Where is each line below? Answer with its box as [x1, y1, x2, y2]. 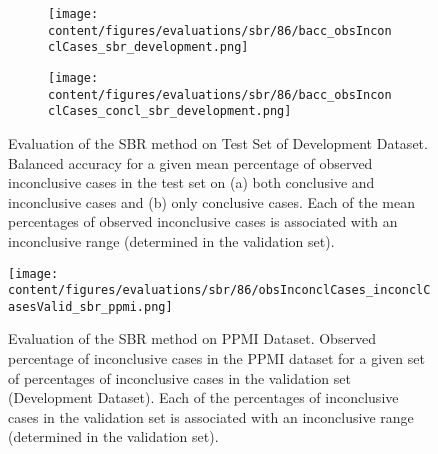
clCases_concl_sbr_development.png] [48, 104, 292, 119]
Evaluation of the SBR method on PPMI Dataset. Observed [8, 328, 377, 349]
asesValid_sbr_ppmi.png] [8, 299, 173, 314]
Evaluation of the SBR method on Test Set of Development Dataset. [8, 132, 428, 153]
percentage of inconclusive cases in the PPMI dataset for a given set [8, 348, 425, 369]
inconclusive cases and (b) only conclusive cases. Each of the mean [8, 191, 415, 212]
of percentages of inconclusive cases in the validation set [8, 367, 351, 388]
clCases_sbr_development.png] [48, 40, 249, 55]
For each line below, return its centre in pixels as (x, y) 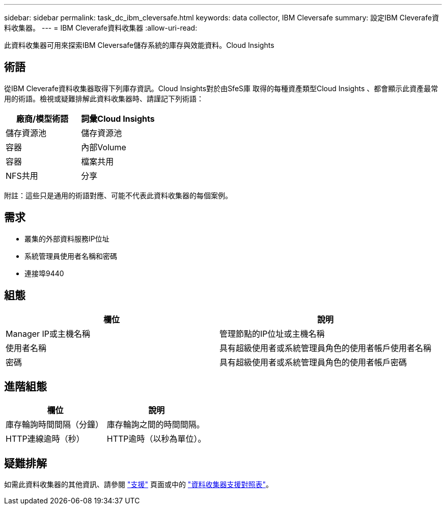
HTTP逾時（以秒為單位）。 (156, 439)
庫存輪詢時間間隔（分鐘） (55, 425)
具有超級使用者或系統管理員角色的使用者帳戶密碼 (313, 362)
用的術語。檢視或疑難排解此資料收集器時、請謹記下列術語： (104, 98)
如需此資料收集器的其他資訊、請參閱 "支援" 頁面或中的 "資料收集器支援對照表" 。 (138, 485)
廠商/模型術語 (43, 118)
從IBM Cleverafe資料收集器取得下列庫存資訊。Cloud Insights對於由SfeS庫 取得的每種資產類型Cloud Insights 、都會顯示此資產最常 (221, 88)
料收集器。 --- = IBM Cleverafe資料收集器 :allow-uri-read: (101, 28)
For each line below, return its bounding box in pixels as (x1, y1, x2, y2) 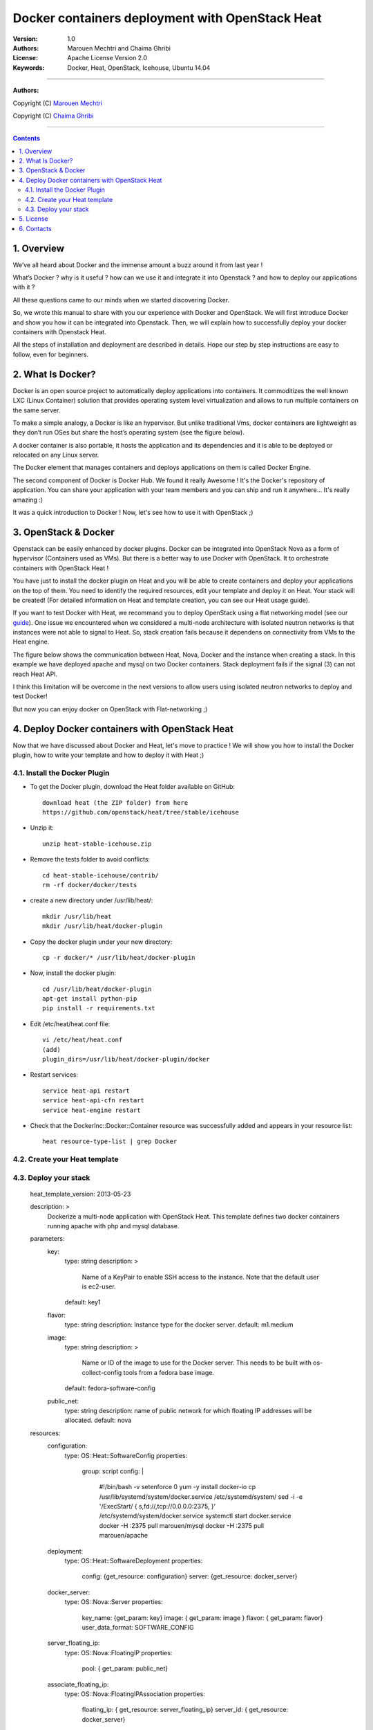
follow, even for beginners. (12, 350, 89, 358)
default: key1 (64, 1298, 101, 1306)
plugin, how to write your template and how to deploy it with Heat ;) (12, 751, 204, 759)
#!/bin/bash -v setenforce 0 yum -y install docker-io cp (99, 1483, 256, 1491)
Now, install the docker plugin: (30, 969, 117, 977)
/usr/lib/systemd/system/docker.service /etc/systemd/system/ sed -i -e (99, 1492, 303, 1501)
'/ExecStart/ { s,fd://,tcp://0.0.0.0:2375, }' (99, 1502, 216, 1511)
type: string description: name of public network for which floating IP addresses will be (64, 1406, 312, 1414)
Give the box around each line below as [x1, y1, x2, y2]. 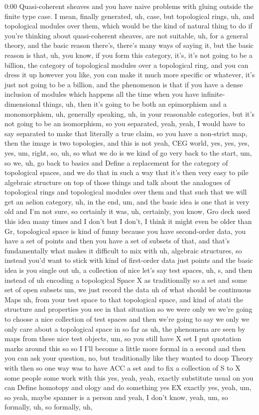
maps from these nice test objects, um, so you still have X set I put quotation [4, 333, 242, 344]
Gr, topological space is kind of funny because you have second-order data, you [4, 225, 246, 236]
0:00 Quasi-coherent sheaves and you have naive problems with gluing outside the [4, 1, 254, 11]
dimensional [4, 98, 41, 109]
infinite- [201, 89, 225, 99]
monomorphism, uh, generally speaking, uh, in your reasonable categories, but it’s [4, 108, 255, 119]
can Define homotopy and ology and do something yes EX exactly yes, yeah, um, [4, 382, 252, 393]
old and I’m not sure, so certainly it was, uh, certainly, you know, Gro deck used [4, 206, 251, 216]
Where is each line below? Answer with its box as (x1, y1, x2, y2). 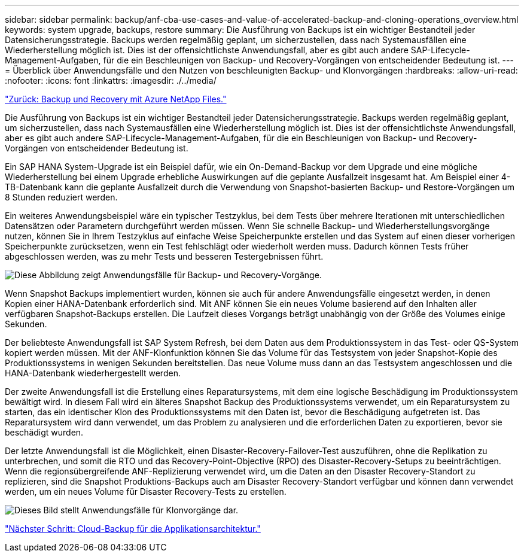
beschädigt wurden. (5, 427, 84, 437)
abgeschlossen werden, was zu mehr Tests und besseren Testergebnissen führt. (5, 251, 324, 261)
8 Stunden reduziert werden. (5, 192, 118, 202)
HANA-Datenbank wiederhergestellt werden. (5, 368, 181, 378)
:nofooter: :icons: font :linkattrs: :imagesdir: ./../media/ (5, 75, 217, 86)
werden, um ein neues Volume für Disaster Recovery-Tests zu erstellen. (5, 486, 287, 497)
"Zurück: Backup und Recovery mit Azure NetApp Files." (5, 94, 227, 104)
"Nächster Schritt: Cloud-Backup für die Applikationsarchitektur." (5, 523, 261, 534)
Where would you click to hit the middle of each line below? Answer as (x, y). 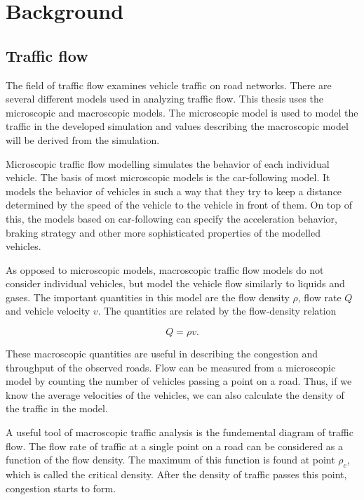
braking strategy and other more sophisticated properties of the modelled (163, 232)
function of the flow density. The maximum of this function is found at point (170, 460)
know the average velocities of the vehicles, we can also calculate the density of (175, 394)
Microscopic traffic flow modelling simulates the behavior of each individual (168, 163)
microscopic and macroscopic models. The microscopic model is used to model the (182, 112)
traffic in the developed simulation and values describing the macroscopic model (177, 126)
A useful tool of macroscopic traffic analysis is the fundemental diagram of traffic (180, 432)
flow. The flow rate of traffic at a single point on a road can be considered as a (175, 446)
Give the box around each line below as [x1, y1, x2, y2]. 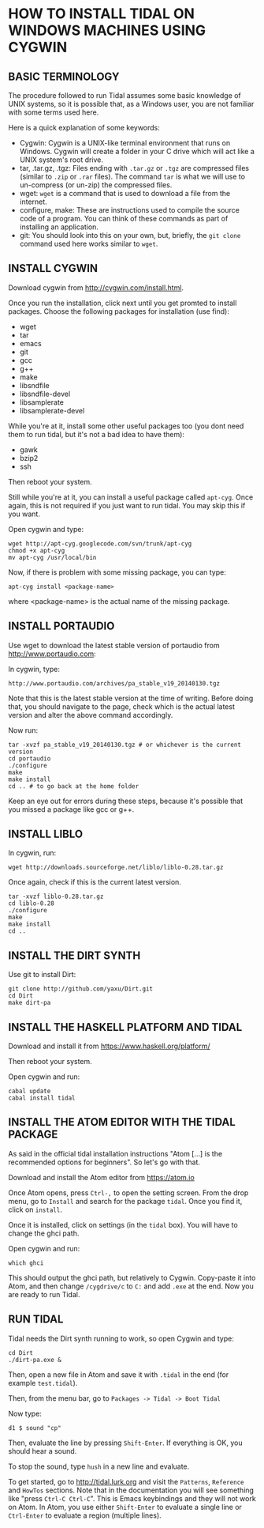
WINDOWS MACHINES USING [8, 21, 206, 40]
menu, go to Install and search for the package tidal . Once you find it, [8, 1196, 243, 1205]
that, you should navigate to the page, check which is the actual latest [8, 701, 235, 711]
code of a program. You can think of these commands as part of [19, 214, 229, 223]
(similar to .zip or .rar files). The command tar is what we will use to [19, 172, 246, 181]
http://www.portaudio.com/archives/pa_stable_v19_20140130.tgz [8, 679, 221, 688]
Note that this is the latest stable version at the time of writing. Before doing [8, 693, 254, 703]
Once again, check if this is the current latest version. [8, 877, 181, 887]
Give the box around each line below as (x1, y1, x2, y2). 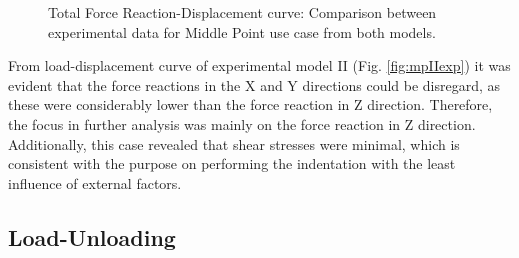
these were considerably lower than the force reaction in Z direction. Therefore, (8, 94, 493, 115)
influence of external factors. (8, 172, 182, 193)
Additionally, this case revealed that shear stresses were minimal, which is (8, 133, 460, 154)
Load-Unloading (8, 221, 176, 252)
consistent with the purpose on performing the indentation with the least (8, 153, 456, 174)
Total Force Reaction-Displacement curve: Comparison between (48, 2, 437, 22)
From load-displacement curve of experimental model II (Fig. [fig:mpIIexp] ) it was (8, 55, 511, 76)
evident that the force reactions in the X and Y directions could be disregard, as (8, 74, 501, 95)
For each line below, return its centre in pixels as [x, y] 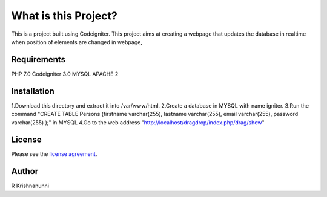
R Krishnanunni [30, 186]
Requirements [38, 60]
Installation [33, 91]
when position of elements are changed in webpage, [77, 42]
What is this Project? [64, 16]
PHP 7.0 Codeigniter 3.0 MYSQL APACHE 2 [65, 74]
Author [25, 171]
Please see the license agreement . [54, 154]
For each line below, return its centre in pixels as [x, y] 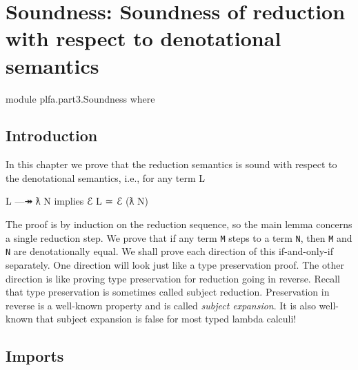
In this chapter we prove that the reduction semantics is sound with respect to [171, 164]
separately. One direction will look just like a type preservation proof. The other [175, 264]
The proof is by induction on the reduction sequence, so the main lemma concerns [179, 224]
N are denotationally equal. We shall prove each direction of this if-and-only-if [169, 251]
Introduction [52, 135]
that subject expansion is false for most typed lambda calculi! [166, 319]
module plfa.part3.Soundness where [80, 98]
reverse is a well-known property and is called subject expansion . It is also [161, 305]
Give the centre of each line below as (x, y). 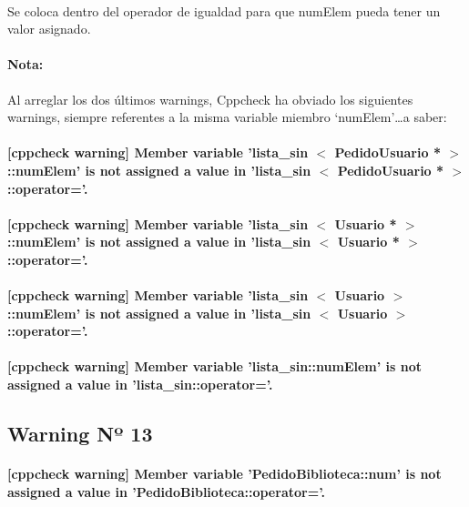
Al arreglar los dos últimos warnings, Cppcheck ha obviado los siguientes (210, 99)
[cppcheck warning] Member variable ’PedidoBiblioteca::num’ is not (224, 474)
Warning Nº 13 (80, 434)
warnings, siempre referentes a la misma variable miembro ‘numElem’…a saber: (227, 117)
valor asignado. (49, 29)
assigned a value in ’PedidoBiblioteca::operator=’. (166, 491)
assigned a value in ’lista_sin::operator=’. (140, 385)
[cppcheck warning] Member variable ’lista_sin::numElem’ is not (215, 366)
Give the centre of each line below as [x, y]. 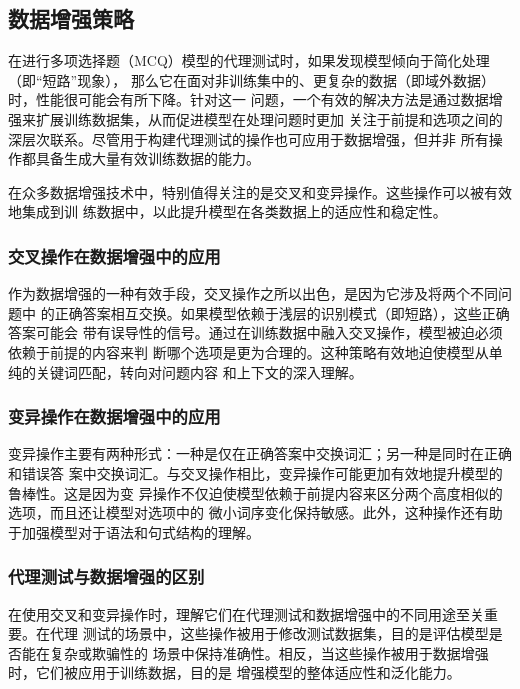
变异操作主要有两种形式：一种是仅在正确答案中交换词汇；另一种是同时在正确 [260, 453]
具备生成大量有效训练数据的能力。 [147, 158]
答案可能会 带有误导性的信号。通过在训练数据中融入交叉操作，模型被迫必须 [255, 332]
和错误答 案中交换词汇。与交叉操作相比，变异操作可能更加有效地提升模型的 [255, 472]
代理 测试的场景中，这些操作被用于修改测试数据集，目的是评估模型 [269, 633]
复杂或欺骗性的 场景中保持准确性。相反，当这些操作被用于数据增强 [269, 652]
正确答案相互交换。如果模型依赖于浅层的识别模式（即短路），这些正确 [282, 312]
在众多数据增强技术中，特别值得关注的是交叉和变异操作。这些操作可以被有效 [260, 191]
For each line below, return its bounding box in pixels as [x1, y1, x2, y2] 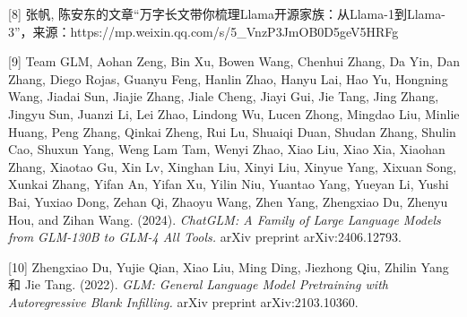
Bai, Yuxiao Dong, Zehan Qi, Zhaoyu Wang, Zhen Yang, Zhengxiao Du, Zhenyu [8, 192, 448, 210]
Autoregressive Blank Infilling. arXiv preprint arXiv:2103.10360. [8, 292, 359, 311]
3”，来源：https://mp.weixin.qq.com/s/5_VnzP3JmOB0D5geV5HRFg [8, 21, 399, 40]
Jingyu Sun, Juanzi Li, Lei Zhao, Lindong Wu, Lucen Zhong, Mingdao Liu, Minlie [8, 104, 460, 123]
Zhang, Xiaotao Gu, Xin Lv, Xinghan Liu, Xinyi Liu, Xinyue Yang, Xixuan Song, [8, 157, 457, 176]
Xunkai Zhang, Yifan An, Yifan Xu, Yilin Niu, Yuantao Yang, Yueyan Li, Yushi [8, 175, 449, 193]
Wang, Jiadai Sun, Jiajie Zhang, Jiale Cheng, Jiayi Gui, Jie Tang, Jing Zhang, [8, 87, 439, 106]
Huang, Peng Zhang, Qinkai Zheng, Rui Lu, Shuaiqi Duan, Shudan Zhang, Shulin [8, 122, 456, 141]
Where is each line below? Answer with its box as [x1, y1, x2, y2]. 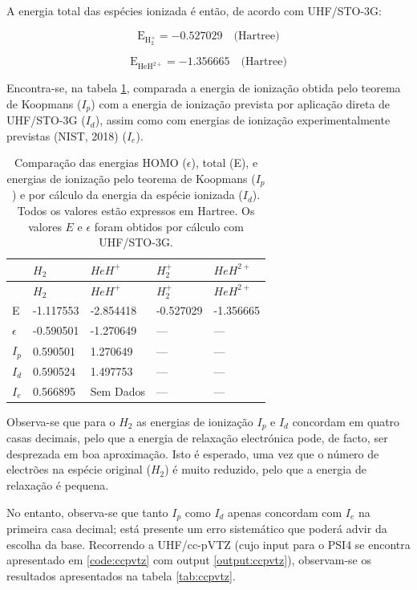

====

Take the line that contains "pixels as [x1, y1, x2, y2]" and every line after it to the end of the records above; quote them exactly, leaving out the pictures.

RESULT:
For each line below, return its bounding box in pixels as [x1, y1, x2, y2] 
Bai, Yuxiao Dong, Zehan Qi, Zhaoyu Wang, Zhen Yang, Zhengxiao Du, Zhenyu [8, 192, 448, 210]
Autoregressive Blank Infilling. arXiv preprint arXiv:2103.10360. [8, 292, 359, 311]
3”，来源：https://mp.weixin.qq.com/s/5_VnzP3JmOB0D5geV5HRFg [8, 21, 399, 40]
Jingyu Sun, Juanzi Li, Lei Zhao, Lindong Wu, Lucen Zhong, Mingdao Liu, Minlie [8, 104, 460, 123]
Zhang, Xiaotao Gu, Xin Lv, Xinghan Liu, Xinyi Liu, Xinyue Yang, Xixuan Song, [8, 157, 457, 176]
Xunkai Zhang, Yifan An, Yifan Xu, Yilin Niu, Yuantao Yang, Yueyan Li, Yushi [8, 175, 449, 193]
Wang, Jiadai Sun, Jiajie Zhang, Jiale Cheng, Jiayi Gui, Jie Tang, Jing Zhang, [8, 87, 439, 106]
Huang, Peng Zhang, Qinkai Zheng, Rui Lu, Shuaiqi Duan, Shudan Zhang, Shulin [8, 122, 456, 141]
Where is each line below? Answer with its box as [x1, y1, x2, y2]. 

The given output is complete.